Chapter 4: UDT Selection

Now that we have all of our HARMS Program patients risk-stratiﬁed and on a master list, the next step is actual selection for UDT…

While HARMS was designed to apply UDT in a randomized, risk-concordant fashion, there are times when it is appropriate to do “non-randomized” UDT. Namely, if a physician has clinical concerns for whatever reason (early refills, deteriorating social function, etc.) then he/she may request a UDT. Therefore, two types of UDT can be ordered – randomized (through HARMS) and non-randomized (typically clinician concern or baseline UDT for a new patient).

Randomized: this is the core of the HARMS Program UDT system. We use computer randomization to select a patient for a certain number of months per year to provide a UDT. The number of UDT is based on risk category, with low risk patients getting selected for one month per year, medium risk patients two months, and high-risk patients six months. This is based partly on the following expert recommendations.¹

At least annually for low risk patients
≥ 2 times per year for moderate risk patients
≥ 3 per year for high-risk patients
Additional monitoring at any level per clinical judgment¹

Given the significant gap between the recommendation for medium risk (2 times/year), and our “structured” stream (2-4 times/month), we felt as though the high-risk patients should be subjected to 6 times/year so we chose this instead of “≥3”.

We also wanted the capacity for additional randomization so that, in theory, anyone in the program could be selected any month. This would mean that anyone could be selected at any time, whereas if we didn’t do this then a low-risk patient selected in the first month of the year would know that there are no more UDTs for the next 11 months. We therefore added an option to randomly select a small number of patients (5%) each month, in addition to the 1/2/6 months per year already randomized based on risk category. This is also built into the randomization spreadsheet and is found on the UDT Selection List tab.

Non-randomized: these UDT are typically fairly straight-forward. If a physician requests a UDT (due to an observational concern, baseline UDT for a new patient, etc.) then a UDT may be requested independent of the above randomization algorithm.
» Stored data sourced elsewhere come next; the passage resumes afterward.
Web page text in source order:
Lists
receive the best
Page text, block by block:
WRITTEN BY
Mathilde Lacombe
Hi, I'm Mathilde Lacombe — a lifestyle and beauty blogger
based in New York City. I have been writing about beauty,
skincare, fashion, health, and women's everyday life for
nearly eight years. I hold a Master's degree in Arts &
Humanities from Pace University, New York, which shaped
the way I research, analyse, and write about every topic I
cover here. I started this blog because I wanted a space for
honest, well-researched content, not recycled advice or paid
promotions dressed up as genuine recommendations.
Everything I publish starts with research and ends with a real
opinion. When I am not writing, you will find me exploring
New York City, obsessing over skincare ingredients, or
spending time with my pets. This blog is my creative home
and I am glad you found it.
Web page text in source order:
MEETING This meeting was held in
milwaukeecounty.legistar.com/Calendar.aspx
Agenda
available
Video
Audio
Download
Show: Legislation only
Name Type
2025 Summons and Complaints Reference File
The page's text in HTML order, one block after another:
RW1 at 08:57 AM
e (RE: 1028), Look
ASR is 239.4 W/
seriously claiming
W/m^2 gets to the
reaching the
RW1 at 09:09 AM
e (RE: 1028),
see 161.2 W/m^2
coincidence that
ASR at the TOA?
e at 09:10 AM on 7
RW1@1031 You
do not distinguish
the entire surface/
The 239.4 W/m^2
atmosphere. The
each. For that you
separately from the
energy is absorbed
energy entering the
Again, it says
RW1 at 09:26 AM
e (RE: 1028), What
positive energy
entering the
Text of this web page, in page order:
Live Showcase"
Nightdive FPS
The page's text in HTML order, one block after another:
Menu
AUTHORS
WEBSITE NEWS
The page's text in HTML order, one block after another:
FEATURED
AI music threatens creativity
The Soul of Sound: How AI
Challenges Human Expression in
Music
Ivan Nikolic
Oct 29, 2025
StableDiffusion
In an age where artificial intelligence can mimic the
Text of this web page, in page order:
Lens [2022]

At our clinic, we do this by sending a message to administration to book a patient for UDT. The patient can then be manually added on to the list for the coming month. The other time where a patient may provide a non-randomized UDT would be if he/she is in either the structured risk category (Level 5) or opioid addiction (Level 6), in which case he may be providing UDT on a scheduled basis (i.e. every 1-2 weeks, monthly, etc. depending on individual physician preferences). With these structured UDT, we have found it helpful to put the onus on the patient with clear instructions that he/she is responsible for booking UDT and attending them at regular intervals.

In terms of actually generating the randomization list, we would strongly recommend using the spreadsheet tool that we created and currently use in our clinic. That document has explanations about how to generate patient lists for booking staff each m o nth that ensure randomization frequency is concordant with risk category, and to simplify the whole process as much as possible.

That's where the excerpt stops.